Proposal and Certification

The two operations of the Third Mode

15 min read

A19 · A19bProse proofDistinguishing what a system proposes from what it certifies.

Sameness occurs in substance, while likeness occurs in quality.
— Aristotle, Metaphysics Δ, 1021a11-12

This chapter formalizes the distinction between similarity (statistical proximity) and equivalence (witnessed, scoped, operation-specific identity), defining two anchors: A19 (Proposal Operator), which specifies the fast approximate function that produces ranked candidate hypotheses from embeddings, retrievers, or pattern matchers, and A19b (Certification Contract), which specifies the exact operator that converts a candidate claim into either a typed witness with scope and transport rights or a structured failure with remediation guidance. The chapter develops the Propose-Certify-Glue pipeline architecture, shows why embeddings are the correct tool for narrowing search but the wrong tool for binding commitments, and resolves touchstone T2 (Morning Star / Evening Star) by exhibiting how partial, scoped equivalence witnesses make explicit what embedding similarity hides.

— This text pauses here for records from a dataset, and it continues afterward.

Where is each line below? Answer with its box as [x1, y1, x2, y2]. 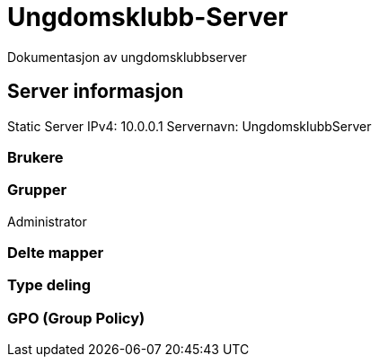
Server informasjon [7, 80, 184, 103]
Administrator [7, 213, 87, 229]
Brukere [7, 147, 64, 166]
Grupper [7, 181, 67, 200]
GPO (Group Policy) [7, 308, 145, 327]
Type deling [7, 276, 92, 295]
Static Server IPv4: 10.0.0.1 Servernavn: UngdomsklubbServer [7, 118, 372, 134]
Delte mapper [7, 244, 104, 262]
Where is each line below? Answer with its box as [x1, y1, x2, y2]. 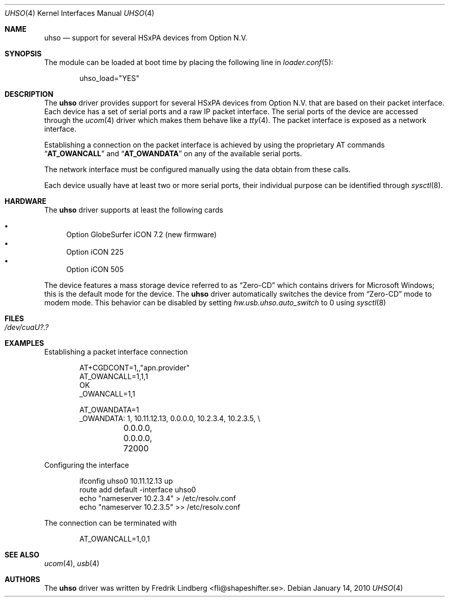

The reader seeking the philosophical framing of why sameness is always relative to purpose should consult Vol I, Chapter 7 (The Witness Protocol).

The Embedding Empire's Claim

The embedding empire has a powerful claim: similarity captures learned semantic proximity well enough to drive retrieval. Two items with high cosine similarity are "semantically close." This claim has driven a decade of progress in retrieval, recommendation, and search. It has made systems that feel intelligent.

But there is a gap between "semantically close" and "the same for these purposes." The gap is not about accuracy. It is about what operations the similarity licenses.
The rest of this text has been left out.